I agree with you. I expect that the two "directory" commands do walk through
the same namespace tree using the same filter "MCC_".

BTW, if all of your circuit entities are in .circuit directory, and the
collectors in .collector directory, you can use "partial wildcard":
	MCC> dir circuit .circuit.*
	MCC> dir collector .collector.*

>    
>    I must admit, I didn't understand your opening sentence about the
>    timeout.  Were you meaning that the DNS_NOCOMMUNICATION error means
>    a timeout didn't occur and that something else is wrong?  If so, what
>    because obviously the server is reachable.

There was typo in the reply: DNS_TIMEOUTNOTDONE should have been
    DNS_NOCOMMUNICATION.
    
The meaning of the DNS_COMMUNICATION is defined by DECdns not by DECmcc.
An old definition of DNS$_COMMUNICATION (from The VMS Distributed Name
Service Clerk manual) says:
	No communication was possible with any name server capable of
	processing the request.

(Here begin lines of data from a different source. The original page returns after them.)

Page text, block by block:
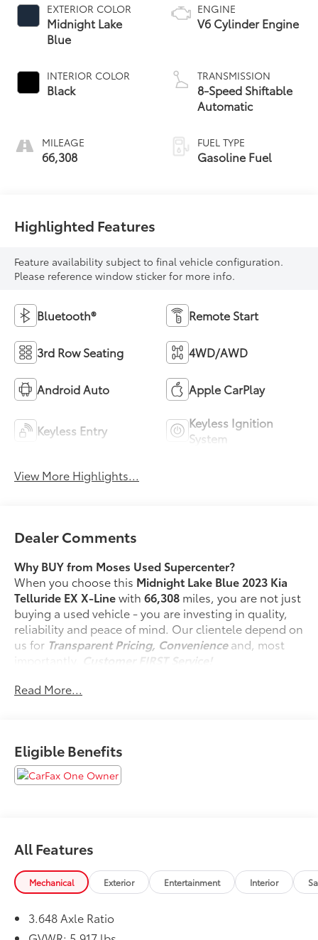
EXTERIOR COLOR
Midnight Lake
Blue
INTERIOR COLOR
Black
MILEAGE
66,308
ENGINE
V6 Cylinder Engine
TRANSMISSION
8-Speed Shiftable
Automatic
FUEL TYPE
Gasoline Fuel
Highlighted Features
Feature availability subject to final vehicle configuration.
Please reference window sticker for more info.
Bluetooth® Remote Start
3rd Row Seating 4WD/AWD
Android Auto Apple CarPlay
Keyless Entry
Keyless Ignition
System
View More Highlights...
Dealer Comments
Why BUY from Moses Used Supercenter?
When you choose this Midnight Lake Blue 2023 Kia
Telluride EX X-Linewith66,308 miles, you are not just
buying a used vehicle - you are investing in quality,
reliability and peace of mind. Our clientele depend on
us for Transparent Pricing, Convenienceand, most
Customer FIRST Service!
One Owner!
What this vehicle includes:
Carpeted Floor Mats ($225 value)
Convenience
Read More...
Eligible Benefits
All Features
Mechanical Exterior Entertainment Interior
3.648 Axle Ratio

Check NCP event 353.5 for the DECnet error.


>    
>    I have copied the customer's /var/dss/dns directory contents and can
>    make them available for investigation if anybody would like to take
>    this futher - please!

I do not know how to use the namespace database on my system if I copied the
files over to my system. Do you know how to make DNS clerk to use the
files. For one thing the namespace UID has ethernet address. Does the
DNS clerk use the ethernet address to talk to the server?